Detailed Description

Embodiments of the present disclosure will be described in more detail below with reference to the accompanying drawings. While certain embodiments of the present disclosure are shown in the drawings, it should be understood that the present disclosure may be embodied in various forms and should not be construed as limited to the embodiments set forth herein. Rather, these embodiments are provided so that this disclosure will be thorough and complete. It should be understood that the drawings and embodiments of the present disclosure are for illustration purposes only and are not intended to limit the scope of the present disclosure.

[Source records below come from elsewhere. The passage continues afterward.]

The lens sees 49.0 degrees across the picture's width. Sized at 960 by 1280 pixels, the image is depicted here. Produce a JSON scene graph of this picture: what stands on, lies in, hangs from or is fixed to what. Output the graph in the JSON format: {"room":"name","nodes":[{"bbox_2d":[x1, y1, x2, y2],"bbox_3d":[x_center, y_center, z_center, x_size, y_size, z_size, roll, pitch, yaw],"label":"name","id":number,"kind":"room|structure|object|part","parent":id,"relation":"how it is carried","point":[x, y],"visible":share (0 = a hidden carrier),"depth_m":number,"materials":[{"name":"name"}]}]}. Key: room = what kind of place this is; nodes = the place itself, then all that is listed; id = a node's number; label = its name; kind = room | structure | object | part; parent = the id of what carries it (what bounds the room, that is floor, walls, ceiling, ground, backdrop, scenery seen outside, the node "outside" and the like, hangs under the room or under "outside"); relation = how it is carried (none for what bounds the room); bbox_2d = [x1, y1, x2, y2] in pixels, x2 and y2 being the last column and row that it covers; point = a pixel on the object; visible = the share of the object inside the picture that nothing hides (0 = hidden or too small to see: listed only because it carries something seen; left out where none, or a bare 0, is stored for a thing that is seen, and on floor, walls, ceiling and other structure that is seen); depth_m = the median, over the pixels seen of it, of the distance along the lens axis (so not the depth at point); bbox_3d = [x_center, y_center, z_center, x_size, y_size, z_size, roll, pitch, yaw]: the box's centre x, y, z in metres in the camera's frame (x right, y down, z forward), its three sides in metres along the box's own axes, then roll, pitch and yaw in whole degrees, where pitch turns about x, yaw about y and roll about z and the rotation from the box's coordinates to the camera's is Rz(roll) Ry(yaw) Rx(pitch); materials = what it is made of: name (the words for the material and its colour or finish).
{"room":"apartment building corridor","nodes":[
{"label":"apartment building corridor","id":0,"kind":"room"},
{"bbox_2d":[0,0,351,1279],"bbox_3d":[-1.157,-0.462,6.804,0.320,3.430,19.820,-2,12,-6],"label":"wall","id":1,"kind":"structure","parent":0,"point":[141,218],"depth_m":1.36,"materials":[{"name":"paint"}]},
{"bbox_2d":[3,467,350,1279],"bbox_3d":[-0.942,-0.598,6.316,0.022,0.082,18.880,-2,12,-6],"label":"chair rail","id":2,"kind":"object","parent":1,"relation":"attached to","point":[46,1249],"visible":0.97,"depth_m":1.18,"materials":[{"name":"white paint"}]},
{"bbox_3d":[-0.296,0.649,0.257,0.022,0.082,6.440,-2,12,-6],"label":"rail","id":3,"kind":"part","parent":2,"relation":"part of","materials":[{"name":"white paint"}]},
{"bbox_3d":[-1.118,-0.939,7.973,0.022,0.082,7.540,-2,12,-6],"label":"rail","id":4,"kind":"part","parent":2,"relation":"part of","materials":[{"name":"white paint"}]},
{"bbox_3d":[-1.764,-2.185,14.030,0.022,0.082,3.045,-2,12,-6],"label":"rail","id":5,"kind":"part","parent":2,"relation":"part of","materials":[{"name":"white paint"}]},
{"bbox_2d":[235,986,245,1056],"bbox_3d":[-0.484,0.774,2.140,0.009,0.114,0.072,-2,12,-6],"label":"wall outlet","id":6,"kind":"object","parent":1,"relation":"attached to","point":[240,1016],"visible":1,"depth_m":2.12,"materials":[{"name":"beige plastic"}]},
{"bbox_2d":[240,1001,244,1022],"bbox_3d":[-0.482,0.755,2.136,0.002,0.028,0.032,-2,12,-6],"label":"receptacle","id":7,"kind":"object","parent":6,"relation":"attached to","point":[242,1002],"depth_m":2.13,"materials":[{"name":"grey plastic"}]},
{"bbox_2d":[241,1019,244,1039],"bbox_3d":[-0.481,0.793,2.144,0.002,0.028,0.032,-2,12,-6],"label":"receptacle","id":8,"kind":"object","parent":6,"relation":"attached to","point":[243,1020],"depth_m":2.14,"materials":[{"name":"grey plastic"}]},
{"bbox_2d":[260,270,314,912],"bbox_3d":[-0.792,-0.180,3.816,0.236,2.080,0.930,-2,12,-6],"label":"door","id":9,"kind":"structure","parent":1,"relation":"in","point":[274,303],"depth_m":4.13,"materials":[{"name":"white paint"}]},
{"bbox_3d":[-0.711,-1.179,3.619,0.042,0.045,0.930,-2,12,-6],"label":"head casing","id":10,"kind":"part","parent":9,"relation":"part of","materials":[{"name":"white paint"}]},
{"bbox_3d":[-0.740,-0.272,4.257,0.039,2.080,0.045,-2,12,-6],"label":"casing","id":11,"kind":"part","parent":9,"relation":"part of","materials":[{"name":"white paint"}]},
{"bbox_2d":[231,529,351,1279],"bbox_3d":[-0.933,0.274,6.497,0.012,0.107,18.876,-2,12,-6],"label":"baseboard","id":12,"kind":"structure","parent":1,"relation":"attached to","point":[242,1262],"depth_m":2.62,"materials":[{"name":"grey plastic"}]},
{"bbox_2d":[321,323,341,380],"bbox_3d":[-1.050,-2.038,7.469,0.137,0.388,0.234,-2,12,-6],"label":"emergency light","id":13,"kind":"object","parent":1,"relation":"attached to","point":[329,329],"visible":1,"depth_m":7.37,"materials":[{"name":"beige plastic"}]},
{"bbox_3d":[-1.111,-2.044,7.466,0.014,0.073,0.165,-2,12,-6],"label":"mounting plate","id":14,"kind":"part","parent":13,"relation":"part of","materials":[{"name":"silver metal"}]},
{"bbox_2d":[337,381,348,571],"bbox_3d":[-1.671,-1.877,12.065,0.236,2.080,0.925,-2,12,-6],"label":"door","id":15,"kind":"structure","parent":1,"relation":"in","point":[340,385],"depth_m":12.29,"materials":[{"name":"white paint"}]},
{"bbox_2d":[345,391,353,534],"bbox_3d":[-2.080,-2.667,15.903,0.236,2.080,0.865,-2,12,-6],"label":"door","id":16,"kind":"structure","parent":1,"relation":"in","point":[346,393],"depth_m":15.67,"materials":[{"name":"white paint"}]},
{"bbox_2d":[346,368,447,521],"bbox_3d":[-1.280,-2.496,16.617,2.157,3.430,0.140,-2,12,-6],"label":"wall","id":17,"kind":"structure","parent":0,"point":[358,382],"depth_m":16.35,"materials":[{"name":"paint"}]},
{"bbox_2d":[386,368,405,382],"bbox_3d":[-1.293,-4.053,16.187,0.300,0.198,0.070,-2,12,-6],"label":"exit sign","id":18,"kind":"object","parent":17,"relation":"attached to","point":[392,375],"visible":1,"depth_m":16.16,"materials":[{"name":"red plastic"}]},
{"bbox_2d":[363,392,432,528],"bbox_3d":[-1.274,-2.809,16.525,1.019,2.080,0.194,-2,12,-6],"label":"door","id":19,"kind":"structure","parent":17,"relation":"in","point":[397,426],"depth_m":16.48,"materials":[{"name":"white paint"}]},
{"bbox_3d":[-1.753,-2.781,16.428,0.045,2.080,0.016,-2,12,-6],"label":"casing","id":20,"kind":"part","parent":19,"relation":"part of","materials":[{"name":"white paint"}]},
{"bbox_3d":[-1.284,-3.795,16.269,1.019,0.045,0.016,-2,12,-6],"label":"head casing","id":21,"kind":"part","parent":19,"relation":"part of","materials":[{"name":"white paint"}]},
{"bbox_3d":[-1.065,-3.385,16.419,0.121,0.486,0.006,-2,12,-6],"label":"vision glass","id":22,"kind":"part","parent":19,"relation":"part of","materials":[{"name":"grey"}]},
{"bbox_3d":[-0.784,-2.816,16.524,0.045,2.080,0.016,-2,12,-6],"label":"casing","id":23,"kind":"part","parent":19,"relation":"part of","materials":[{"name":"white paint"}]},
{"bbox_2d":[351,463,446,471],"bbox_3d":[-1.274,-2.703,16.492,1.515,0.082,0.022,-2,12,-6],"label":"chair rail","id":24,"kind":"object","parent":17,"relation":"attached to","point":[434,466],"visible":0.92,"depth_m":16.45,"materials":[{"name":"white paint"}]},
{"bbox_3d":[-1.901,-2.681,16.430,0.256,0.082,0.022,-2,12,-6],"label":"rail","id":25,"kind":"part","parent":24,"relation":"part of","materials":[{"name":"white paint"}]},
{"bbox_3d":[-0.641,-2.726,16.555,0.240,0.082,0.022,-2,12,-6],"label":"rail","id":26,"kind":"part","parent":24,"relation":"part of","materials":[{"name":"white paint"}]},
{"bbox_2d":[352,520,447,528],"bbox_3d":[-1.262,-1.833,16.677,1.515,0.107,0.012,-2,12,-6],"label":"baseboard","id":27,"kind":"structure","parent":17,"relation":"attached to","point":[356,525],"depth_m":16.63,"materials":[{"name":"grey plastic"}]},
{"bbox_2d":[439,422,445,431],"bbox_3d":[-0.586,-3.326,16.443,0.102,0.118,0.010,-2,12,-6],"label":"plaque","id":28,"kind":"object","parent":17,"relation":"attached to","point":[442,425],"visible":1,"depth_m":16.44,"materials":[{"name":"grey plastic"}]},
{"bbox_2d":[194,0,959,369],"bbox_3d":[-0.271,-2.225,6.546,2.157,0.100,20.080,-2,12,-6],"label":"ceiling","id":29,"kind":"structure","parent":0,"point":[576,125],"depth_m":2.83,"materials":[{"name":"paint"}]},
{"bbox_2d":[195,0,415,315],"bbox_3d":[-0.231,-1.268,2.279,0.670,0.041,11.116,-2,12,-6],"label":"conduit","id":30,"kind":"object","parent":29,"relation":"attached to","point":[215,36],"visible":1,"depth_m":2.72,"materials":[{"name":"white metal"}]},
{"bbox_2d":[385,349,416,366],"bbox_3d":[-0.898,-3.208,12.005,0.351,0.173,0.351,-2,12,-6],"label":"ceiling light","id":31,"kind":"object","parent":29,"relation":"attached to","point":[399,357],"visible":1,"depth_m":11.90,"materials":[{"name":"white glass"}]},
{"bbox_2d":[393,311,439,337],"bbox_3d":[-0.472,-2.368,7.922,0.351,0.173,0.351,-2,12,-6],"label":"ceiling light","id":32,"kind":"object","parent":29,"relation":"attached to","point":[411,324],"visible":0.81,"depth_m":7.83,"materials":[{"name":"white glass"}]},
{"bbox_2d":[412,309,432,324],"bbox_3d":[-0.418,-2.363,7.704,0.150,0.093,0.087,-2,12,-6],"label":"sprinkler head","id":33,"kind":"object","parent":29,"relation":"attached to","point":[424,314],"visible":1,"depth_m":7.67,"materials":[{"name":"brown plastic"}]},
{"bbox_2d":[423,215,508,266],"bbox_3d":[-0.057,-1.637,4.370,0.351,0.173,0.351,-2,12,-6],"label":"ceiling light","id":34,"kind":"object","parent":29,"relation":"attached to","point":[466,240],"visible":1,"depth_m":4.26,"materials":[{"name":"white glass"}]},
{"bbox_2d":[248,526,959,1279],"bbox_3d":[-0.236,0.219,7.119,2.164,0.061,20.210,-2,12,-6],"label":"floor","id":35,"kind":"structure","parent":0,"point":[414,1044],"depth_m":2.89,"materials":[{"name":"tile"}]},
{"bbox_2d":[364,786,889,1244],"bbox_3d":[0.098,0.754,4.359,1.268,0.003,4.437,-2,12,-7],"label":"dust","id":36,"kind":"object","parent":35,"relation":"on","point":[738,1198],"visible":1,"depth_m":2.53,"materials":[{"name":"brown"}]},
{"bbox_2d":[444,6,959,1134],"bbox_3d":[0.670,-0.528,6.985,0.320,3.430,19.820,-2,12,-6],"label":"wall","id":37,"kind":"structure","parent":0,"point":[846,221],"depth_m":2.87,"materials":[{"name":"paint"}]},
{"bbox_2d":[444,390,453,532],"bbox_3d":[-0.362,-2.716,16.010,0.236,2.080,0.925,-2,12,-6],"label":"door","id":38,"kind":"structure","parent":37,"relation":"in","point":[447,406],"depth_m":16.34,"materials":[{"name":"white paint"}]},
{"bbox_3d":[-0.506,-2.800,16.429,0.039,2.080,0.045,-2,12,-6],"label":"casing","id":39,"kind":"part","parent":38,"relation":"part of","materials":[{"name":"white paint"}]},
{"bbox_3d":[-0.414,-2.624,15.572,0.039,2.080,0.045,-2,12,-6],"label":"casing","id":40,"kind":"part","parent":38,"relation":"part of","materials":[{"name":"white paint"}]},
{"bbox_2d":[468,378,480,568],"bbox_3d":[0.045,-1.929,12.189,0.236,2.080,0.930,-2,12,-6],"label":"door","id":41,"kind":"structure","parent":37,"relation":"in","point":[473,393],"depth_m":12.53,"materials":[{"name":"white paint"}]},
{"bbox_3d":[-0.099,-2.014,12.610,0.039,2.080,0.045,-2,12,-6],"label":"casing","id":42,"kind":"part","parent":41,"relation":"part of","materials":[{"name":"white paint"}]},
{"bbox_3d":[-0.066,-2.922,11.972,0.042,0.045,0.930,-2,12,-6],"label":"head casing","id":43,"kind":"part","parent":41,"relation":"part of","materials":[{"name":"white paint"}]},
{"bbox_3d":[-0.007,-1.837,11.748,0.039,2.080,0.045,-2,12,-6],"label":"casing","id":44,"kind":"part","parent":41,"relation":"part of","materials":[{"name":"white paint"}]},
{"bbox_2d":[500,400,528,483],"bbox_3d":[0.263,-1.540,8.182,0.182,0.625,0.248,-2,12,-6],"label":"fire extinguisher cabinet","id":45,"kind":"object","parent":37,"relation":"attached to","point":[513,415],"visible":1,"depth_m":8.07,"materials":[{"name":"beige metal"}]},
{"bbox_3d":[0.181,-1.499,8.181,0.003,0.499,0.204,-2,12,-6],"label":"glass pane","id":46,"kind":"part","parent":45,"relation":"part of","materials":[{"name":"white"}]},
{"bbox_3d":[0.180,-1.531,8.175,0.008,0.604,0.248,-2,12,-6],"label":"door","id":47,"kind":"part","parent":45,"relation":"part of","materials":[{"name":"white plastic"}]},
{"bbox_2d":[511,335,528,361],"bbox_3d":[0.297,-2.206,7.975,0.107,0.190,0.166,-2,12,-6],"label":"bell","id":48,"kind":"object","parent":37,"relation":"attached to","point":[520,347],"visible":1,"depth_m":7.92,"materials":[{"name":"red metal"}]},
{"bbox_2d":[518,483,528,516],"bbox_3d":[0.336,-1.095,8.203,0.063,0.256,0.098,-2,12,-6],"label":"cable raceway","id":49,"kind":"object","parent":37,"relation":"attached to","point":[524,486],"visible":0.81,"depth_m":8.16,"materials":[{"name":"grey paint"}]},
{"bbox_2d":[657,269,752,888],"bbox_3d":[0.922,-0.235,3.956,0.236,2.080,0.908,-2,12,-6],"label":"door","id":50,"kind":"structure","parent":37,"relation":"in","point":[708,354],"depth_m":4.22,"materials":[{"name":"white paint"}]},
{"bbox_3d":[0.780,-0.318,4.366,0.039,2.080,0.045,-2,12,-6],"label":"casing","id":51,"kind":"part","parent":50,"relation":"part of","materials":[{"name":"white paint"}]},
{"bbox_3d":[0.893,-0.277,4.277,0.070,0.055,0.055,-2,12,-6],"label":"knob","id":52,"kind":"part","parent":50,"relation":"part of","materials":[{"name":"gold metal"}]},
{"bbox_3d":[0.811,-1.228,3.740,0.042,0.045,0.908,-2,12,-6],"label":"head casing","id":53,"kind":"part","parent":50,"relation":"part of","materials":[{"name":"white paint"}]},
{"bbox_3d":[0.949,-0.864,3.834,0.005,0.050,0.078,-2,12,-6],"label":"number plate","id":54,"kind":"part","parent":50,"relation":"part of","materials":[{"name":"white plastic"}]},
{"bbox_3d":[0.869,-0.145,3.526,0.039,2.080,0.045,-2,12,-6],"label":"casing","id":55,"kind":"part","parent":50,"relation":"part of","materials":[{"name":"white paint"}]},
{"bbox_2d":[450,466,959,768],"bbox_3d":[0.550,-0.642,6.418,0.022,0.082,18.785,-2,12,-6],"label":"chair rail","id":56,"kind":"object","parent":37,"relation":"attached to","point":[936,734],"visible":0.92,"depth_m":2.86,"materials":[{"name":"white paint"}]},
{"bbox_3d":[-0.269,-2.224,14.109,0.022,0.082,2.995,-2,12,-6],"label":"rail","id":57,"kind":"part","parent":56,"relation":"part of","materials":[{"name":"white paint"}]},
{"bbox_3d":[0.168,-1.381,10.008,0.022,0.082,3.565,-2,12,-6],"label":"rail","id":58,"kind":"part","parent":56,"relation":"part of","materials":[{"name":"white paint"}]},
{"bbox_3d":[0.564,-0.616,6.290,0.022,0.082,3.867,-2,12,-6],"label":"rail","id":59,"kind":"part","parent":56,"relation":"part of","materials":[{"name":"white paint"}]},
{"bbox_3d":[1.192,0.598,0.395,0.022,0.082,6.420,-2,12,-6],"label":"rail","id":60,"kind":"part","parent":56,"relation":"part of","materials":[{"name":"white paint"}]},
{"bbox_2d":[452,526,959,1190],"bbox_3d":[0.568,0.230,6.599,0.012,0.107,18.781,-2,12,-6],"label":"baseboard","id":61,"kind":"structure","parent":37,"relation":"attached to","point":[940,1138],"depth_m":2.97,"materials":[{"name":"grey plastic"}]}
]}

It should be noted that, for convenience of description, only the portions related to the present application are shown in the drawings. Embodiments of the present disclosure and features of embodiments may be combined with each other without conflict.

The names of messages or information interacted between the various devices in the embodiments of the present disclosure are for illustrative purposes only and are not intended to limit the scope of such messages or information. The present disclosure will be described in detail below with reference to the accompanying drawings in conjunction with embodiments.

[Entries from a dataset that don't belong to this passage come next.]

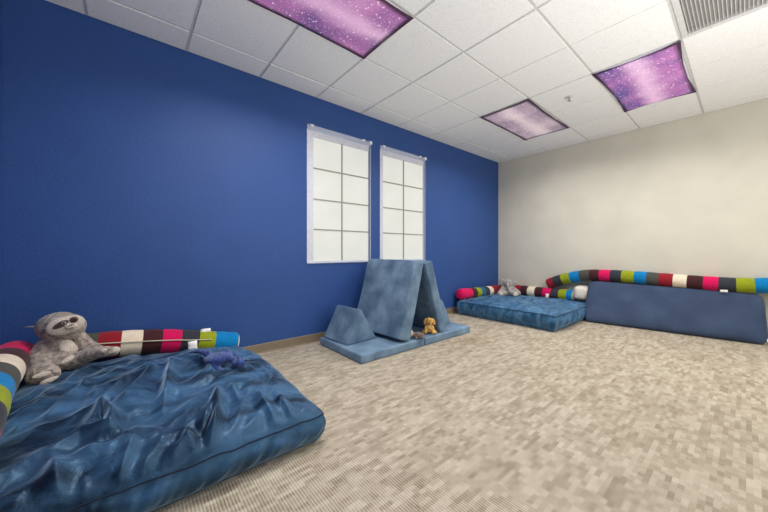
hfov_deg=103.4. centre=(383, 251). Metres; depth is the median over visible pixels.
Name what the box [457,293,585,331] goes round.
floor cushion
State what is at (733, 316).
pad
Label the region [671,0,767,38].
ceiling vent
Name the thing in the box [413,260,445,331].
cushion
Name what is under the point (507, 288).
elephant
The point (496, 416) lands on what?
floor
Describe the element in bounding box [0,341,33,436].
bolster
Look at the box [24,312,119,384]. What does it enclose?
plush sloth
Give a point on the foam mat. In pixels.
(382, 346)
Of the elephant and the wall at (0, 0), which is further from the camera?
the elephant
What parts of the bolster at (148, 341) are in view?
cord
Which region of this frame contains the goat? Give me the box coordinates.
[410,330,424,338]
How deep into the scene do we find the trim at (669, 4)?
2.65 m
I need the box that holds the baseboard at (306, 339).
[241,307,457,353]
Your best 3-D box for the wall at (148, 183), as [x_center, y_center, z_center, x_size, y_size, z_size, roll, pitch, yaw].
[-0.169,-0.429,3.964,6.292,2.868,0.140,0,0,-40]
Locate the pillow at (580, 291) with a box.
[574,285,587,299]
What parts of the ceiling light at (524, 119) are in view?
fixture frame
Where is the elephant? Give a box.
[497,279,520,296]
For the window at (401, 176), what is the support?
in the wall at (148, 183)
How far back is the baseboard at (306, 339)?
3.17 m
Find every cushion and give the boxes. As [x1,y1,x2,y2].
[0,346,325,511]
[358,259,422,340]
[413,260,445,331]
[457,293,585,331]
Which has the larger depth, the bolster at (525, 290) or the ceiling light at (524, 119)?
the bolster at (525, 290)
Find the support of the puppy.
on the foam mat
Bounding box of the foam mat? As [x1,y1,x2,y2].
[320,322,469,363]
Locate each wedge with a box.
[324,305,375,344]
[440,299,450,323]
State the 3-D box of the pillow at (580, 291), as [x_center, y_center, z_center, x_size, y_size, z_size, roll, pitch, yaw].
[3.037,0.629,4.654,0.225,0.209,0.196,0,0,-40]
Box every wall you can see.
[0,0,1,344]
[2,0,497,375]
[498,98,767,326]
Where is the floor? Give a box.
[152,312,767,511]
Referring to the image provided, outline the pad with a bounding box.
[585,281,767,343]
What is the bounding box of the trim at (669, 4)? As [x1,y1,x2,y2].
[48,0,767,159]
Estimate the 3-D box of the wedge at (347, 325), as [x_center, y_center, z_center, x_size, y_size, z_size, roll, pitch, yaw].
[-0.366,0.754,3.235,0.379,0.326,0.436,0,0,-43]
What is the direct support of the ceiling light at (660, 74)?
attached to the ceiling
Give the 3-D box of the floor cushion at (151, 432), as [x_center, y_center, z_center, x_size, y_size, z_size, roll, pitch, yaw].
[-1.343,0.823,1.735,1.501,0.355,1.601,0,0,-40]
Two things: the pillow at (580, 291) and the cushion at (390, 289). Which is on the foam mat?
the cushion at (390, 289)
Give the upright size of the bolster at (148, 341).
0.342 m
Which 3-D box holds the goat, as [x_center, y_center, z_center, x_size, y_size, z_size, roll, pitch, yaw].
[0.344,0.871,3.198,0.167,0.089,0.090,0,0,3]
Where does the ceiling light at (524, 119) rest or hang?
attached to the ceiling
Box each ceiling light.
[248,0,413,58]
[480,99,568,139]
[592,41,695,111]
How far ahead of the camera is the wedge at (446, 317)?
3.80 m
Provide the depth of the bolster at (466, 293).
5.05 m
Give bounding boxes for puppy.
[422,317,436,333]
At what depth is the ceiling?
2.67 m
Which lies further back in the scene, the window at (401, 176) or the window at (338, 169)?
the window at (401, 176)
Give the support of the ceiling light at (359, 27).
attached to the ceiling
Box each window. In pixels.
[307,124,371,262]
[380,145,426,259]
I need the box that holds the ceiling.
[46,0,767,162]
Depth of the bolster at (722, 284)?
3.90 m
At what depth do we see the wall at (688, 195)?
4.18 m
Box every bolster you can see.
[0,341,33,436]
[87,328,239,358]
[456,285,501,299]
[514,285,574,300]
[546,269,767,292]

Fig. 1 illustrates an exemplary system architecture 100 for monitoring video codec devices according to an embodiment of the present disclosure.

Referring to fig. 1, a system architecture 100 may include a video acquisition device 101, a feature extraction device 102, a machine vision device 103, an encoding parameter setting device 104, a video encoding device 105, a storage transmission device 106, a network 107, a network 108, a network 109, a network 110, and a network 111. The network 107 is used as a medium to provide a communication link between the video capture device 101 and the feature extraction device 102. The network 108 is used as a medium to provide a communication link between the feature extraction device 102 and the machine vision device 103. Network 109 is the medium used to provide a communication link between video capture device 101 and video encoding device 105. The network 110 is used as a medium to provide a communication link between the feature extraction device 102 and the machine vision device 103. The network 110 also serves as a medium for providing a communication link between the machine vision device 103 and the video encoding device 105. The network 110 is also used to encode media that provides a communication link between the parameter setting device 104 and the video encoding device 105. The network 111 serves as a medium for providing a communication link between the video encoding device 105 and the storage transmission device 106. Network 107, network 108, network 109, network 110, and network 111 may include various connection types, such as wired, wireless communication links, or fiber optic cables, among others.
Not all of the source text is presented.